Fast forward to January 2023 and the Atlanta Police Department (APD) (and its companions in crime, the Georgia Bureau of Investigation (GBI), the DeKalb County Sheriff Department, and the Georgia State Patrol) started playing real hardball. They started forcibly evicting Forest Defenders, and charging them with felony offenses, mostly “domestic terrorism.” And then, on January 18, someone died. Tortuguita. The police claimed that they shot at them, but the total opacity of news coming from police sources makes this seem unlikely.
Peisner went back to the forest a few days later and wrote “Little Turtle’s War,” catching up on the escalation in late December and into 2023, and focusing on Tortuguita’s murder. He had pages of quotes from Tortuguita that had not made it into his first article.

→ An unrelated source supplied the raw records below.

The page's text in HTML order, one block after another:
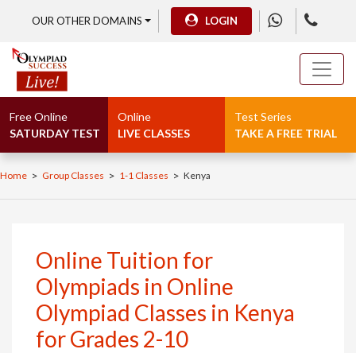
OUR OTHER DOMAINS LOGIN
Free Online
SATURDAY TEST
Online
LIVE CLASSES
Test Series
TAKE A FREE TRIAL
Home > Group Classes > 1-1 Classes > Kenya
Online Tuition for
Olympiads in Online
Olympiad Classes in Kenya
for Grades 2-10

One of them has become the iconic tribute to Little Turtle, who has been revealed as Manuel Esteban Paez Terán.
“The abolitionist mission isn’t done until every prison is empty,” Teran told me. “When there are no more cops, when the land has been given back, that’s when it’s over.” I must’ve shaken my head a little at the grandiosity of this statement because Teran immediately broke into a sheepish smile. “I don’t expect to live to see that day, necessarily. I mean, hope so. But I smoke.”
It is very apparent that the police are lying. Of course, they do that a lot, but are usually not so barefaced and unconvincing. Coverage in the “mainstream media” is sparse and noncommittal, simply repeating police statements and not even mentioning that these accounts conflict with both reality and each other. (One notable exception is the US edition of The Guardian, which published “Assassinated in cold blood: activist killed protesting Georgia’s ‘Cop City.’”) Considering that the defense of the forest attracted activists from across the US and even worldwide, and that a majority of Atlanta citizens were opposed to Cop City, coverage before January 18, 2023 portraying it as a niche issue was odd, often dismissing the opposition as “controversy.” But on that day, some unnamed cop committed a murder that ought to be as awakening and transformative as that of George Floyd. Still the best inkling of what’s going on comes from blogs, indy media, or reading between the lines of CNN’s curiously flat reporting from its supposed beloved hometown.
Another quotable outtake from Peisner’s December blog post kind of sums up why this is happening here in Atlanta. Also it’s the best explanation of the unique thing (not in a nice way) that Atlanta just is, a factor that drove me away from my former hometown 39 years ago:
Atlanta’s favorite story about itself is that it’s “the city too busy to hate.” The phrase, which emerged in the late 1950s and early 1960s, is often invoked to explain how the city became a cradle of the Civil Rights Movement, but it’s code for a darker truth: Money trumps everything here. Sure, that’s true everywhere, I suppose, but few places stamp it on their tourist brochure like a badge of honor. Nothing stands in the way of economic progress here. Property developers run this city.